Another possibility is that checkpoint-induced interstitial nephritis shares similarities with drug-induced interstitial nephritis, where immunogenic drugs like NSAIDs (non-steroidal anti-inflammatory drugs) and proton pump inhibitors form complexes with proteins, acting as hapten carriers. Hence, a possible connection exists between the reactivation of T cells induced by checkpoint inhibitors and the direct, abnormal harm to podocytes through CD80. This notion gains support from research in the Journal of Nephrology, which examines knockout mice deficient in PD-1 and their development of glomerulonephritis.

The following are the renal effects of different types of immunotherapy:

• Adaptive Cell Transfer - Chimeric antigen receptor T cells (CAR-T) are T cells that have been genetically modified to target tumor cells. Using modified T cells as a therapeutic tool has its roots in the distant past. It was known that solid tumors were infiltrated by at least two types of lymphocytes: (a) lymphokine-activated killer cells, which could be readily expanded from peripheral blood cells (e.g., with IL-2) but demonstrated low, nonspecific anti-tumoral activity, and (b) tumor-infiltrating lymphocytes (TIL), which exhibited high specificity for tumoral cells but proved challenging to expand. Therefore, in the mid-80s, a strategy was developed following numerous attempts to isolate, expand, and genetically engineer TILs.

• Intravesical Bacilli Calmette–Guerin (IVBCG) - IVBCG is an attenuated live vaccine comprising the Bacillus Calmette-Guérin (BCG) strain of Mycobacterium bovis, which received approval in 1990. It is sanctioned for treating (and preventing the recurrence of) non-muscle invasive bladder cancer. Administered intravesically, the vaccine prompts a localized granulomatous response. Besides directly causing cancer cell demise, BCG elicits immune-mediated cytotoxicity involving granulocytes, macrophages, cytotoxic CD8 T cells, and NK cells.

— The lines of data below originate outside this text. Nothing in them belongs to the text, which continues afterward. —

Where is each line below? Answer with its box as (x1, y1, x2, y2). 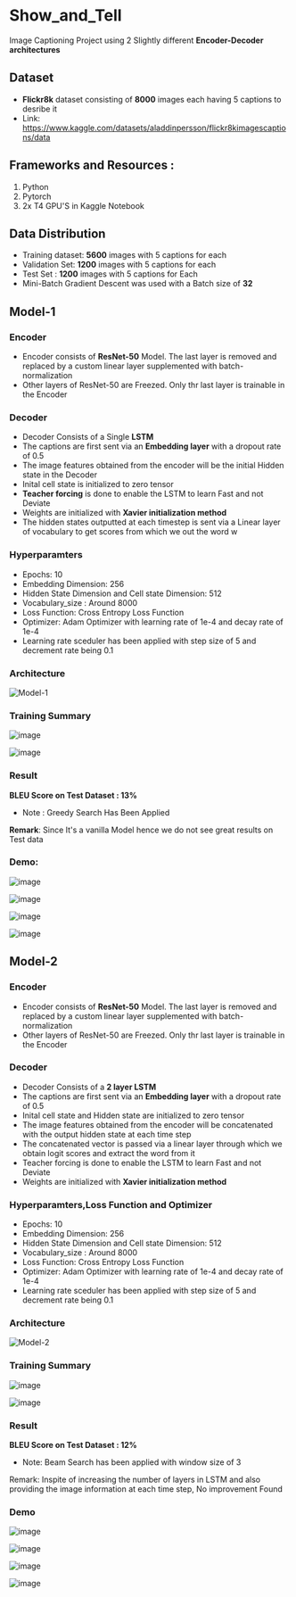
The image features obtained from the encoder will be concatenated (21, 1119, 274, 1129)
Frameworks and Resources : (9, 158, 175, 173)
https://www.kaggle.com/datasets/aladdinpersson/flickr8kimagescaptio (21, 122, 287, 133)
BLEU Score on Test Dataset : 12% (9, 1440, 137, 1451)
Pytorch (21, 191, 52, 202)
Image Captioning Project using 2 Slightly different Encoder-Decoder (9, 35, 264, 46)
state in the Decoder (21, 469, 98, 480)
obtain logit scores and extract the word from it (21, 1147, 195, 1158)
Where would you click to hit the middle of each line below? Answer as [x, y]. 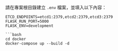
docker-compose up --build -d [38, 43]
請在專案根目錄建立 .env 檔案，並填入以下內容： [56, 7]
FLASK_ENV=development [29, 26]
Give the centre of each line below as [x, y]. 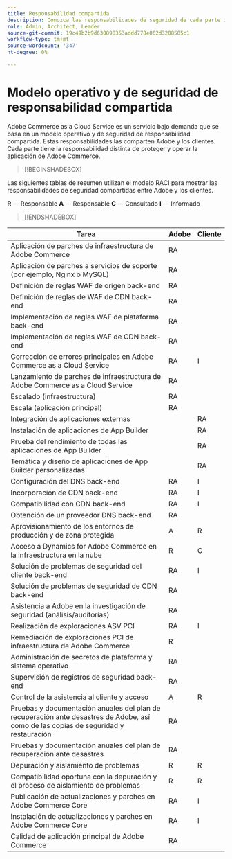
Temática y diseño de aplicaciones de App [79, 461]
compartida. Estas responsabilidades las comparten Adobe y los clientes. [112, 141]
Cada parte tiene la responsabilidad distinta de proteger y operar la [103, 148]
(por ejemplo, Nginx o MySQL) [60, 274]
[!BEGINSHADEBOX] [53, 169]
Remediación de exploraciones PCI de [72, 637]
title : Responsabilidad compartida [58, 14]
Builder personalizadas [48, 470]
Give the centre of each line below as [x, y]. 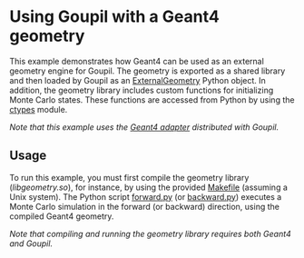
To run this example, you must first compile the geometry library [129, 177]
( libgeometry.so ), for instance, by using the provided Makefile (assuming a [149, 187]
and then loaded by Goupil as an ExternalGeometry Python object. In [137, 80]
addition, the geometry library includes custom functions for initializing [142, 90]
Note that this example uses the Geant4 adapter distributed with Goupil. [144, 127]
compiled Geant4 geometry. [62, 216]
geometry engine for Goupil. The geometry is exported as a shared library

• Vaccines - Cancer vaccines aim to enhance the patient's immune response against tumors to eradicate cancer cells. Although two preventive vaccines against oncogenic viruses (hepatitis B and human papillomaviruses) have gained approval, creating successful therapeutic cancer vaccines has proven difficult.

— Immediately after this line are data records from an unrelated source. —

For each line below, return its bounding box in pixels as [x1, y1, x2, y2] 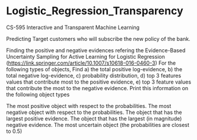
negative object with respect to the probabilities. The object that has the [6, 109, 182, 116]
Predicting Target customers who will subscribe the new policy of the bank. [6, 35, 191, 42]
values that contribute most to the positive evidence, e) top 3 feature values [6, 78, 192, 85]
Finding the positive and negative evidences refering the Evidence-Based [6, 46, 186, 54]
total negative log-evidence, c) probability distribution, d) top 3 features [6, 72, 182, 79]
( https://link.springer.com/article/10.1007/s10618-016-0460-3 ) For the [6, 59, 176, 66]
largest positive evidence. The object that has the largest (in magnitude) [6, 114, 182, 122]
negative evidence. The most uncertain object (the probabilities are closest [6, 121, 190, 128]
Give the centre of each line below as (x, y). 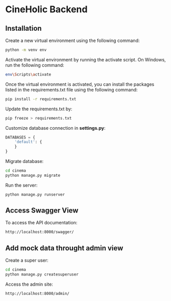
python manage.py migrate (33, 175)
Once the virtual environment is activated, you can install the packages (80, 84)
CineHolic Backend (46, 9)
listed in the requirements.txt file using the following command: (71, 89)
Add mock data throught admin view (64, 248)
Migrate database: (25, 161)
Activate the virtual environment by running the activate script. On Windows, (86, 59)
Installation (23, 28)
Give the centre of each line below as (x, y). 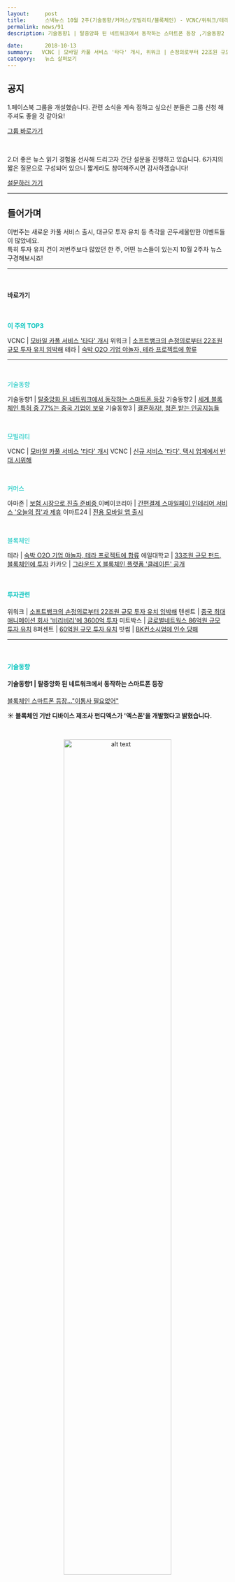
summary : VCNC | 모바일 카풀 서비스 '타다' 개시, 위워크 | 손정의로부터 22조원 (113, 52)
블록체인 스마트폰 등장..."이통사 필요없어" (63, 701)
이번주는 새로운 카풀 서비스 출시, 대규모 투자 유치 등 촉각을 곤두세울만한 (104, 231)
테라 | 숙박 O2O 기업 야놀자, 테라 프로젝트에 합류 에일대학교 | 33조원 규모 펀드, (114, 555)
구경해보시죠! (25, 258)
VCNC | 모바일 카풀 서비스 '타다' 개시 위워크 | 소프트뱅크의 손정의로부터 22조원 (115, 341)
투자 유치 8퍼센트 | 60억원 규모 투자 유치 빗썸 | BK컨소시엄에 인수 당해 (103, 629)
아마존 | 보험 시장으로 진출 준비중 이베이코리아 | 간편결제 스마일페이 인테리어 (111, 503)
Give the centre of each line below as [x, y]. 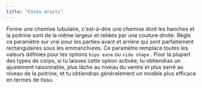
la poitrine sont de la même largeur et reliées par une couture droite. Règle [99, 35]
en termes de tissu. [30, 80]
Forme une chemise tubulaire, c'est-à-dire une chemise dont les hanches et [100, 29]
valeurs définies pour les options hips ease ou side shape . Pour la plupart [99, 54]
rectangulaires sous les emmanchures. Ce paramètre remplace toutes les [97, 48]
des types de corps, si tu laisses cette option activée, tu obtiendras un [93, 60]
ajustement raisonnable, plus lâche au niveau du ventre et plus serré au [95, 67]
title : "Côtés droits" [35, 12]
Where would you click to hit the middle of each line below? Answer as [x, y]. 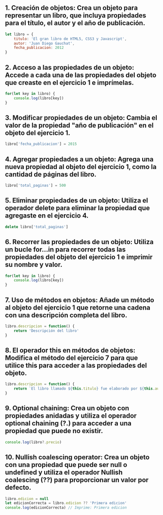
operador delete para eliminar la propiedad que [78, 208]
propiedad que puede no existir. [54, 431]
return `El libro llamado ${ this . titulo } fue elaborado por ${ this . [84, 389]
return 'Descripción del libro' [46, 331]
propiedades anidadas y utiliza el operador [71, 416]
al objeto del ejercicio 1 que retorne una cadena [78, 307]
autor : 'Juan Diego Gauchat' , [44, 43]
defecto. [18, 488]
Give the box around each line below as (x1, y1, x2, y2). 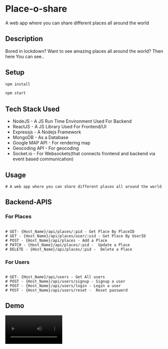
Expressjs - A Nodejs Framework (12, 129, 81, 135)
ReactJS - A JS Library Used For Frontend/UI (12, 124, 107, 130)
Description (5, 34, 43, 43)
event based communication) (12, 156, 74, 162)
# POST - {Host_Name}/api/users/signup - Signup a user (5, 278, 125, 284)
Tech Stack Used (5, 104, 60, 113)
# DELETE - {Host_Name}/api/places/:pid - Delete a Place (5, 247, 133, 252)
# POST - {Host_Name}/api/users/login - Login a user (5, 283, 121, 288)

• Sipuleucel‑T - Sipuleucel-T, sanctioned in 2010, is an autologous cell-based vaccine for addressing asymptomatic metastatic castrate-resistant prostate cancer (mCRPC). The procedure entails extracting antigen-presenting cells (APCs) from the patient's peripheral blood mononuclear cells (PBMCs), which are subsequently cultured with PA2024, a prostate antigen fused with GM-CSF. Subsequently, at least 40 million of the patient's antigen-loaded cells are infused into the individual.

Conclusion

Evidence from case studies and ongoing research strongly suggests a correlation between immunotherapy and renal adverse effects, although the underlying mechanisms have yet to be fully elucidated. As mentioned earlier, most renal adverse effects associated with immunotherapeutics are immune-mediated. Still, the role of the patient's immune system status in determining the likelihood and severity of these adverse effects remains poorly understood. Interestingly, some of the discussed agents vary in isotype class, which could affect both their function and pharmacokinetic profile.

For instance, it has been observed that anti-CTLA-4 monoclonal antibodies (mAbs) may exhibit unique functions based on their specific isotypes, with evidence indicating that ipilimumab may deplete Tregs that overexpress CTLA-4. Additionally, differences in glycosylation patterns among different IgG classes can influence their clearance. Therefore, the isotype class and modification of the agent could impact the likelihood or extent of renal toxicity, although this remains uncertain.

Lastly, greater attention should be directed towards comprehending the effects of both immunotherapy and the treatment employed to manage immunotherapy-induced renal adverse drug reactions (ADR), such as glucocorticoid therapy, on cancer survivorship. For instance, despite abundant evidence indicating improved renal function with glucocorticoids, it remains uncertain how glucocorticoid therapy influences cancer risk and recurrence in patients who have undergone immunotherapy.